# TEFL Thailand



## bertie.sledger (Oct 20, 2013)

Hi all

Looking to go for a 5 month internship teaching in Thailand. Has anyone seen or heard of SEE TEFL?

They sound reputable but would like further advice from people.

Many thanks


----------



## joseph44 (May 4, 2011)

I've heard of SEE TEFL although I've no personal experiences with them.
Usually a TEFL-course takes approx. 6 weeks including the necessary and required 6 hours of teaching practice. 

Maybe there are intern-ships, but after the TEFL course and with the right credentials (at least a Bachelor-degree) you'll find a job pretty easy. 

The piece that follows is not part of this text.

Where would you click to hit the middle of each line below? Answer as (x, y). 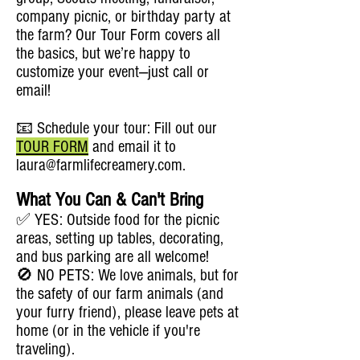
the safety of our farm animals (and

Apart from teaching English conversation, it is getting more and more common to teach PE, maths and science in English too, so be prepared.


----------



## asianscouser (Feb 14, 2014)

Where are you coming from? TEFL have various courses with various prices, the best one is to contact is in Thailand itself Google it,i think its around 1400 Usd with a supposed Guaranteed job once you have completed the course, a friend of mine paid more for a course through UK TEFL and his job was only guaranteed if he went out and looked for it, i suggest you contact TEFL in Thailand. Then you can give my wife some free lessons  Im English BUT not much of a teacher, haha Anyway , good luck, let me know how you get on! Regards. Ken ( UK Expat )


----------



## joseph44 (May 4, 2011)

I AM from Holland and I COME from the bathroom. 
I am a qualified TEFL teacher and I've been active in TEFL-teacher-education in Thailand.
So please..................


----------